### [TRY IT]
Every line below is to be copied exactly, with the pictures left out.

(Stored items from a collection)
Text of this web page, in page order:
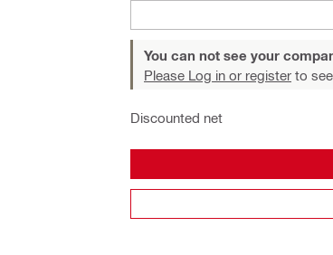
You can not see your
Please Log in or register to
Discounted net
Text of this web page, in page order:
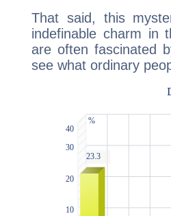
That said, this
indefinable charm in
are often fascinated
see what ordinary
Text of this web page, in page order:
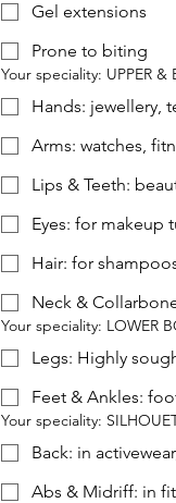
Gel extensions
Prone to biting
Your speciality: UPPER &
Hands: jewellery,
Arms: watches,
Lips & Teeth:
Eyes: for makeup
Hair: for
Neck &
Your speciality: LOWER
Legs: Highly
Feet & Ankles:
Your speciality:
Back: in
Abs & Midriff: in
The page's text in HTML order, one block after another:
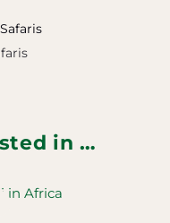
in …
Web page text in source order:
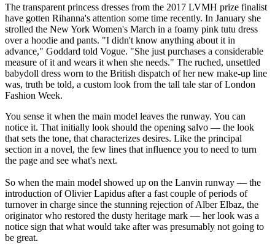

### [ANSWER TO THIS TASK]
Text of this web page, in page order:
You can not see your
Please Log in or register to
Discounted net
Text of this web page, in page order:
That said, this
indefinable charm in
are often fascinated
see what ordinary
Text of this web page, in page order:
Gel extensions
Prone to biting
Your speciality: UPPER &
Hands: jewellery,
Arms: watches,
Lips & Teeth:
Eyes: for makeup
Hair: for
Neck &
Your speciality: LOWER
Legs: Highly
Feet & Ankles:
Your speciality:
Back: in
Abs & Midriff: in
The page's text in HTML order, one block after another:
in …
Web page text in source order:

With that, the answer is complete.